French car passenger sales fell 5.9 percent, following a 12.6 percent drop in June and marking the fourth consecutive month of declines.

Spanish new car registrations fell 4 percent, compared with a 24 percent drop in registrations in July 2010 when the subsidy programme ended.

There have been signs that Asian and U.S. car markets are slowly returning to health, but analysts said it was too early to say the same for Europe.

"Certainly there's no growth, but in most markets the comparisons are getting easier," said Philippe Houchois at UBS.

A spokesman for France's CCFA car makers' association said it was expecting a drop of 8 to 10 percent over the year while the Spanish car association ANFAC saw no signs of improvement in the market for the remainder of the year, nor for 2012.

"I think we will see a certain stabilisation now, but at these low levels, in line with the trend in the Spanish economy of very little growth," said Nicolas Lopez, MG Valores analyst in Madrid.

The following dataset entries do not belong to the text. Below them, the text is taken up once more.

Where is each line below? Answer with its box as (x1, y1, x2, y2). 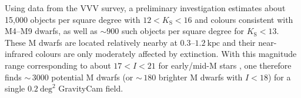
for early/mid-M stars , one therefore (158, 59, 292, 71)
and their (222, 36, 256, 48)
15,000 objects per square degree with (5, 13, 141, 25)
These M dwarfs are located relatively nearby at (5, 36, 178, 48)
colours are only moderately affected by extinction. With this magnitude (35, 48, 297, 60)
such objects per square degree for (121, 25, 244, 37)
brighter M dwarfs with (158, 70, 243, 83)
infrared (5, 48, 33, 60)

"I don't think we can expect (new car registrations) to fall much further ... the main declines started last year with the withdrawal of subsidies and the rise in VAT."

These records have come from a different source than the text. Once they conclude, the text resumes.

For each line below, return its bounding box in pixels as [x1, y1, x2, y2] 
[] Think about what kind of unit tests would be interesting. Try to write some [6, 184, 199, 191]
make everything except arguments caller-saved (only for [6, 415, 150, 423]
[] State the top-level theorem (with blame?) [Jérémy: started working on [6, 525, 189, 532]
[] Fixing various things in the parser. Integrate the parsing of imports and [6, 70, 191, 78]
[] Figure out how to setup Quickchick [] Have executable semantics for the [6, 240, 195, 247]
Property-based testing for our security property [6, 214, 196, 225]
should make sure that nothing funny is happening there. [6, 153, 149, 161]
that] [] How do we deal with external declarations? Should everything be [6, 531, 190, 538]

Italian new car sales were 137,422 units, down 10.69 percent from July last year, the transport ministry said, continuing a downward trend from last month. , while Belgian new car registrations fell 11.25 percent.

New car sales in the European Union suffered their biggest drop in eight months in June, data from industry association ACEA showed last month.

In addition to economic uncertainties, the earthquake and tsunami that devastated Japan in March also had a knock-on effect on the global automotive industry, as many electronics suppliers' factories were damaged. Surging raw materials prices have added to carmakers' headaches.

Data from Tokyo earlier on Monday showed that new vehicle sales in Japan fell by a record in July, battered by production disruptions from the March 11 earthquake.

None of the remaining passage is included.